*Material provided:*
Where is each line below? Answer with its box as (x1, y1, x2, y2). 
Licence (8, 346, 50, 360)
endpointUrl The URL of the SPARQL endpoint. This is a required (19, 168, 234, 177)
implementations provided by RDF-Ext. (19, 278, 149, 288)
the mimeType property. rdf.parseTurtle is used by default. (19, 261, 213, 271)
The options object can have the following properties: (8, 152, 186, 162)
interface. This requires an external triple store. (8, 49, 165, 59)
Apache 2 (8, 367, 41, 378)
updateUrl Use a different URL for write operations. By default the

*Directions:* Look over the records above and say, with no extra words, how many lines include "default".

*Output below:* 2